Top of INFORMATION PROVIDED

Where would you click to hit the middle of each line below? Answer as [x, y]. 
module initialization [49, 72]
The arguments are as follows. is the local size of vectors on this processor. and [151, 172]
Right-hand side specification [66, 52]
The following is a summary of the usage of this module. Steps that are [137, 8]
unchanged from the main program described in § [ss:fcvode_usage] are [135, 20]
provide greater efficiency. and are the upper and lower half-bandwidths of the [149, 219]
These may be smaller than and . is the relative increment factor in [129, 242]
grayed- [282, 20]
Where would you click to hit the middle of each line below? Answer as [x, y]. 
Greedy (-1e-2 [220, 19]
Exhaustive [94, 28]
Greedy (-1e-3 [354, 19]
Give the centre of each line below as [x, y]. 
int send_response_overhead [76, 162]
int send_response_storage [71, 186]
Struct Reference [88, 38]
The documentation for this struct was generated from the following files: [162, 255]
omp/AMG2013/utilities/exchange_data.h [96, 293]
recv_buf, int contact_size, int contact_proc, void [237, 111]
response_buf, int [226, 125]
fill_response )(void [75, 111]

Bottom of INFORMATION PROVIDED
Top of INFORMATION PROVIDED

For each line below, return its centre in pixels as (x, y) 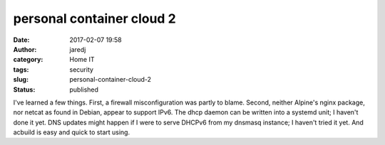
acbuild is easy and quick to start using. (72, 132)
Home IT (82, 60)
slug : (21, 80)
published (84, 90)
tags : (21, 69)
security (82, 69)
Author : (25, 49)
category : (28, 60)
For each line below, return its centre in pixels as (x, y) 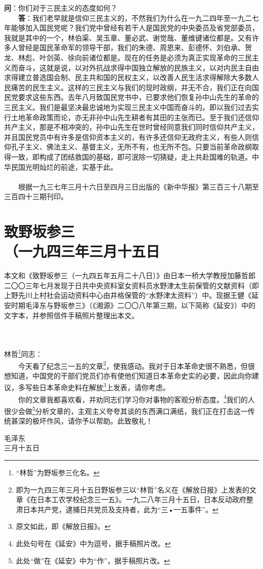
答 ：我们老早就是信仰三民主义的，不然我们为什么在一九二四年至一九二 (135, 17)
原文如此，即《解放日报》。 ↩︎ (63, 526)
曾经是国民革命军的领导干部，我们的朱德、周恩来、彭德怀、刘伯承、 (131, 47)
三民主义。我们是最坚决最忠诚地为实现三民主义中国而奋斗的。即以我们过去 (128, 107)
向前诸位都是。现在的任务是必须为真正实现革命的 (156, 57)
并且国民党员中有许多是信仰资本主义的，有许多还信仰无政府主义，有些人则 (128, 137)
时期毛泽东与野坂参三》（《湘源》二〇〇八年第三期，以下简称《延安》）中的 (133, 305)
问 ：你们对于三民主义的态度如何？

Bottom of INFORMATION PROVIDED

WHAT YOU WILL DO: Lines to set down from above: the line with "Give the centre", the line with "fill_response )(void [75, 111]", and every line between, each exactly as written.

PROBLEM SOLUTION:
Give the centre of each line below as [x, y]. 
int send_response_overhead [76, 162]
int send_response_storage [71, 186]
Struct Reference [88, 38]
The documentation for this struct was generated from the following files: [162, 255]
omp/AMG2013/utilities/exchange_data.h [96, 293]
recv_buf, int contact_size, int contact_proc, void [237, 111]
response_buf, int [226, 125]
fill_response )(void [75, 111]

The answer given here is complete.